Повсюду читал наизусть «Гефсиманскую ночь» и «Песни о родине» Минского, стихи Надсона. Старики, остановившиеся на Пушкине и Лермонтове, слушали с интересом; молодежь, особенно девушки, — с восторгом. И наблюдал я помещичью жизнь — мелкость интересов, роскошную жизнь среди бедствующих крестьян, их эксплуатацию — и замысливал повесть о тоскующем русском интеллигенте: как он задыхается от окружающей его пошлости и жестокости, как обличает их, — и как горько пьянствует где-нибудь в трактирчике, заливая водкою ощущение одиночества и благородные страдания своей души.

* * *

А в Петербурге в это время происходила расправа над нашим университетом. Ректор, либеральный и гуманный И. Е. Андреевский, был смещен, и на его место назначен профессор философии и психологии нашего, филологического, факультета, Михаил Иванович Владиславлев. Это был грузный мужчина с лицом уездного лабазника, раскосые глаза глядели в стороны. Воззрений держался самых охранительных, был туп, свиреп и привержен к начальству. Он начал усердную чистку университета. Исключил, без объяснения причин, несколько сот студентов, — всех, которые были сколько-нибудь на примете у полиции; в первую очередь были исключены переписанные во время добролюбовской демонстрации. Студенты эти, совершенно для себя неожиданно, получили по месту жительства свои бумаги с уведомлением, что они уволены из университета. В числе уволенных был, как я уж рассказывал, Печерников. Уволен был также Шлепянов. Он уехал в Париж и поступил там в медицинскую школу.

Ряд курьезных переделок был произведен Владиславлевым в здании университета. Вправо от парадного входа, в нижнем этаже, шли обширные раздевальные помещения, уставленные рядами вешалок, с огромными окнами на улицу. В конце раздевальной дверь вела в обширную студенческую библиотеку-читальню. Фундаментальная, научная библиотека помещалась наверху, а тут на столах были разложены все выходившие в России журналы и газеты, выдавалась студентам беллетристика, публицистика и ходовые в студенчестве книги для собственного чтения, а не для научной работы. Заведывал студенческою читальнею Алексей Кириллович Кириллов, милый человек в темных очках, остроумный, большой приятель всех студентов. В задней части нижнего этажа, выходившей окнами на двор, помещался студенческий буфет.

Владиславлев решил, что от читальни и буфета один только вред: они способствуют общению между студентами, взаимному знакомству, разговорам. Между тем первый же параграф университетского устава гласил: «Студент есть отдельный посетитель университета», — значит, всякое общение студентов между собою являлось нежелательным.
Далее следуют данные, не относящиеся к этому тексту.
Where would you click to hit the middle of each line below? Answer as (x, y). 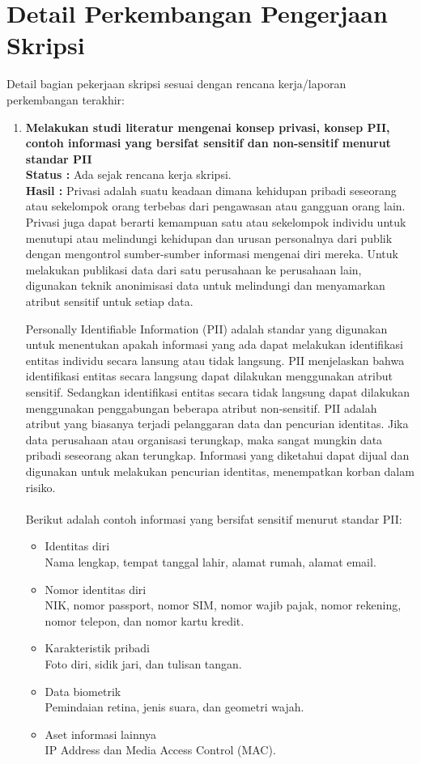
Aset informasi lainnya (101, 734)
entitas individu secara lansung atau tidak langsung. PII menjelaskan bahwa (215, 360)
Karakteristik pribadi (97, 648)
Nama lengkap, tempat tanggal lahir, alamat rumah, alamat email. (210, 561)
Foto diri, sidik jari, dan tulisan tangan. (143, 663)
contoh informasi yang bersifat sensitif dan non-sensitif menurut (208, 143)
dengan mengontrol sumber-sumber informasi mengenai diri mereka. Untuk (212, 254)
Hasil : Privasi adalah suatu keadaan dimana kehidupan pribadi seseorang (211, 190)
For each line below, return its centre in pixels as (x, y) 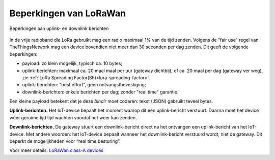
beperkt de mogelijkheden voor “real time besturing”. (65, 141)
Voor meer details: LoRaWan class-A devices (57, 150)
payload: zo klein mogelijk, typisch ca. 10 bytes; (72, 63)
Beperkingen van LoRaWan (68, 13)
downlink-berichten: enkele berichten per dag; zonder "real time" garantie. (100, 92)
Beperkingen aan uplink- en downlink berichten (59, 28)
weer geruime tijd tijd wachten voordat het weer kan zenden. (73, 117)
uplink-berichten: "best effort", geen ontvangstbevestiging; (84, 85)
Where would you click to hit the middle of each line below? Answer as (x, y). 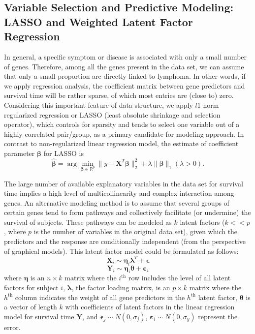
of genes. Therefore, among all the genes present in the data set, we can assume (124, 66)
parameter (19, 153)
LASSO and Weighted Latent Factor (98, 21)
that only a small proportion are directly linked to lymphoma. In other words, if (125, 76)
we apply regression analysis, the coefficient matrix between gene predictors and (125, 85)
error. (12, 327)
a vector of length (31, 307)
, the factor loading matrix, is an (121, 287)
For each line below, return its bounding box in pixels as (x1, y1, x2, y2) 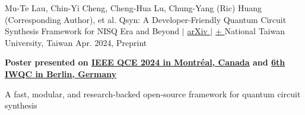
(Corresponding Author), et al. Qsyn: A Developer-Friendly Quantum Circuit (5, 13, 287, 25)
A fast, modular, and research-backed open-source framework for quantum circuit (5, 87, 301, 100)
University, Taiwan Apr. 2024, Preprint (5, 36, 147, 48)
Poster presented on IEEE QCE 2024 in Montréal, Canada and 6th (5, 56, 285, 68)
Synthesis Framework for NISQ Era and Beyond (5, 25, 180, 37)
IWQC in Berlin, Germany (5, 67, 117, 80)
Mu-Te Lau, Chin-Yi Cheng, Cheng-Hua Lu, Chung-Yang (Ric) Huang (5, 2, 262, 14)
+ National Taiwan (215, 25, 285, 37)
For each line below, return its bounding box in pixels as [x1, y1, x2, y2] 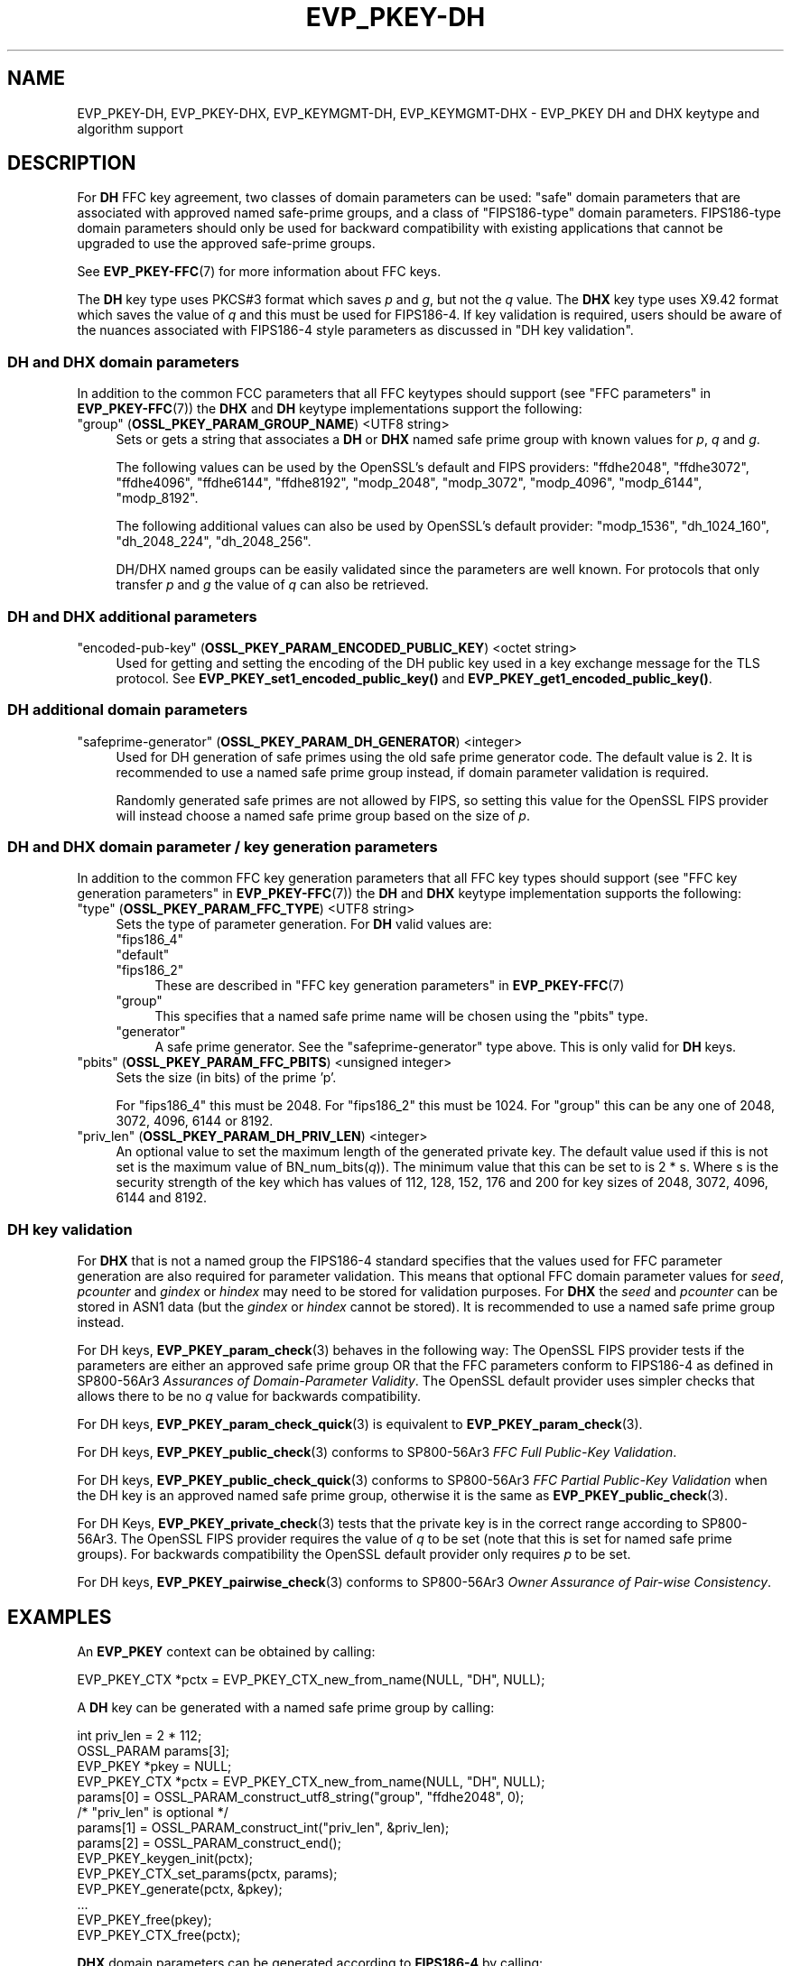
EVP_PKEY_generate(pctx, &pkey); [77, 1881, 283, 1897]
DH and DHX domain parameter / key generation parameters [7, 838, 438, 857]
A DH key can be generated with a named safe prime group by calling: [77, 1700, 495, 1716]
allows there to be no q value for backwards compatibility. [77, 1388, 422, 1405]
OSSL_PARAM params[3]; [77, 1743, 230, 1759]
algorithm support [77, 120, 183, 136]
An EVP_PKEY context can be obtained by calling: [77, 1644, 376, 1660]
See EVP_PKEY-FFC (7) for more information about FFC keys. [77, 264, 442, 280]
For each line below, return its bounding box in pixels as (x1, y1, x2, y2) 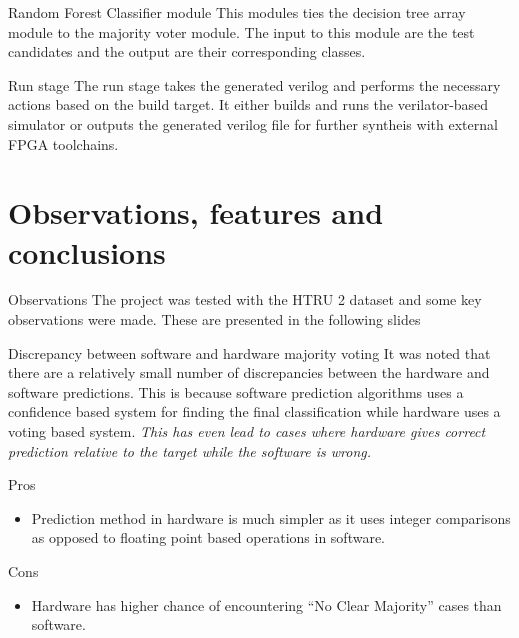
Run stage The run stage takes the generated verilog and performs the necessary (8, 74, 501, 95)
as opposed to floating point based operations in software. (31, 527, 386, 548)
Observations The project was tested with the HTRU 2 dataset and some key (8, 289, 482, 310)
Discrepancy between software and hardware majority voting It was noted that (8, 342, 491, 363)
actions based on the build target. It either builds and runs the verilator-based (8, 94, 489, 115)
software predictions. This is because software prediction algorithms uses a (8, 381, 464, 402)
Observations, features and (8, 192, 384, 233)
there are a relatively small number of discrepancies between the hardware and (8, 362, 490, 383)
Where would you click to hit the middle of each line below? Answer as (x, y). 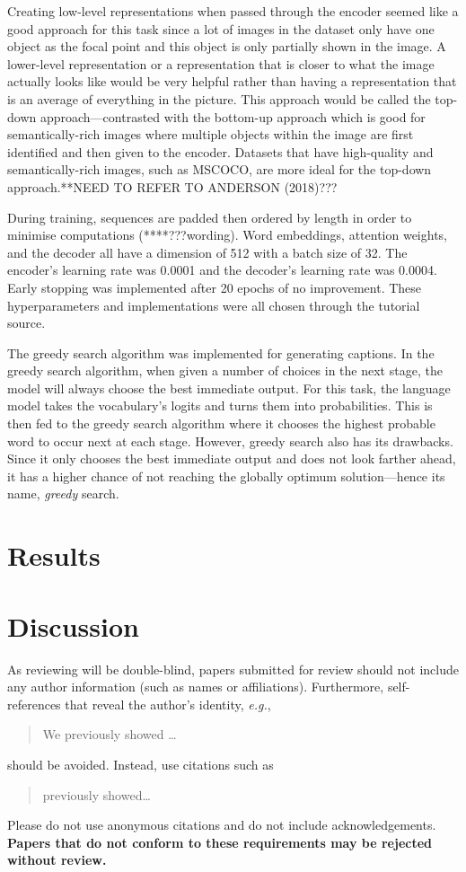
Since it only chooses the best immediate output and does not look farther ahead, (232, 458)
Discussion (73, 625)
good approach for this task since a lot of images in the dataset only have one (221, 28)
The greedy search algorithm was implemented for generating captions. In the (221, 352)
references (34, 704)
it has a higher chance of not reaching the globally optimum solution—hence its (226, 476)
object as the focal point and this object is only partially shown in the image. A (227, 46)
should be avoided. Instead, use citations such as (141, 764)
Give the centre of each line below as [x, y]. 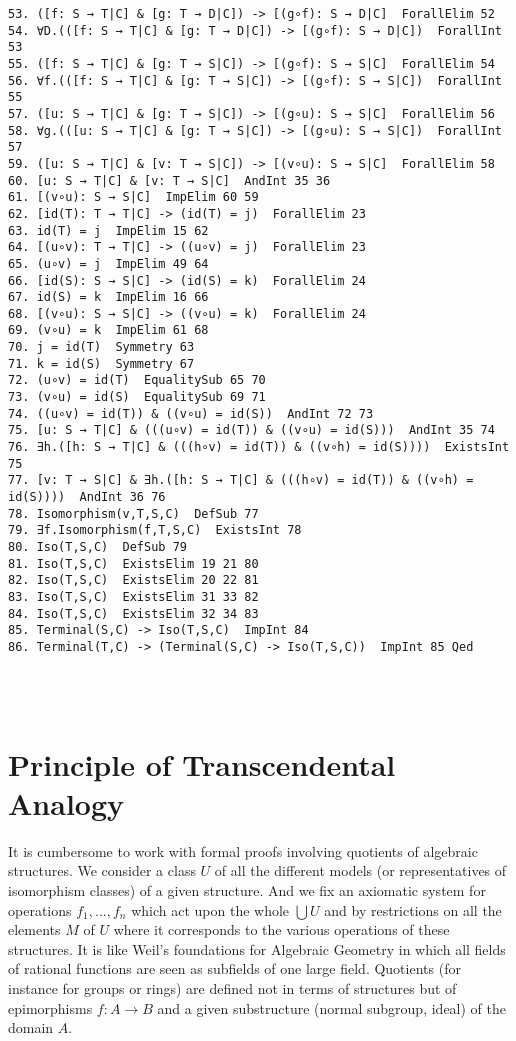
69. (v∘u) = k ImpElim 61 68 [108, 330]
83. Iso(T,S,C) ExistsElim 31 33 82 [133, 596]
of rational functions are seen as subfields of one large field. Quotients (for [234, 968]
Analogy [66, 802]
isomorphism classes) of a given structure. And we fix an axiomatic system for [247, 890]
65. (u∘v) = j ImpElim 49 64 [108, 263]
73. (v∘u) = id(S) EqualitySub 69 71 [137, 397]
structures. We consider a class [102, 870]
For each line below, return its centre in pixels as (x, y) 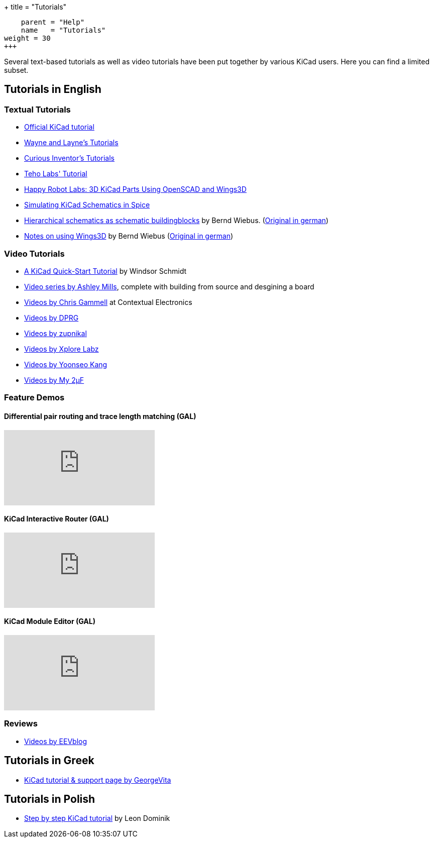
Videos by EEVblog (56, 741)
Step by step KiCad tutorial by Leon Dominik (97, 818)
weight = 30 (27, 38)
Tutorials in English (53, 89)
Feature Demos (34, 398)
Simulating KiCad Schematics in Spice (87, 205)
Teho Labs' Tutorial (56, 174)
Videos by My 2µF (54, 380)
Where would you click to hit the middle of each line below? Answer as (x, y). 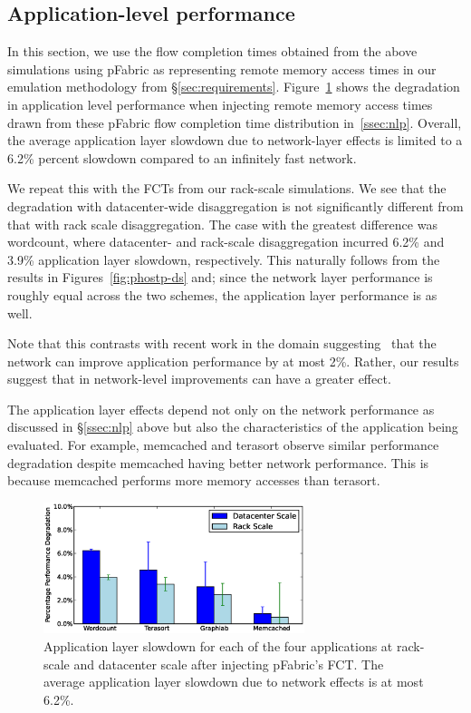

Владиславлев закрыл студенческую читальню, все книги перевел в фундаментальную библиотеку, а выдачу их подчинил обычным правилам: текущих газет, журналов и беллетристики не выдавать. Пришлось ввести себе в бюджет новую расходную статью, — по пятачку в день на кружку пива: номер газеты стоил пятак, а в портерной за тот же пятак можно было читать все газеты и еженедельные журналы, и в придачу — кружка пива. Буфет университетский тоже был закрыт, нам предоставлено было питаться где угодно. Глухая стена без дверей отгородила переднюю часть нижнего помещения от задней. В передней части были устроены вешалки для физико-математического и восточного факультетов, в задней — для юридического и историко-филологического. В первое помещение можно было попасть только с улицы, во второе — только со двора. Это тоже во избежание «скопа».

Воротившись с каникул осенью, мы, по старой привычке, спешили в читальню, открывали дверь и в изумлении останавливались: вместо читальни был большой, великолепно оборудованный… ватерклозет! Кафельный пол, белые писсуары, желтые двери уютных каюток. Нужно же было придумать! Ходила острота, что в Петербургском университете произошли две соответственных перемены: вместо Андреевского — Владиславлев и вместо читальни — ватерклозет.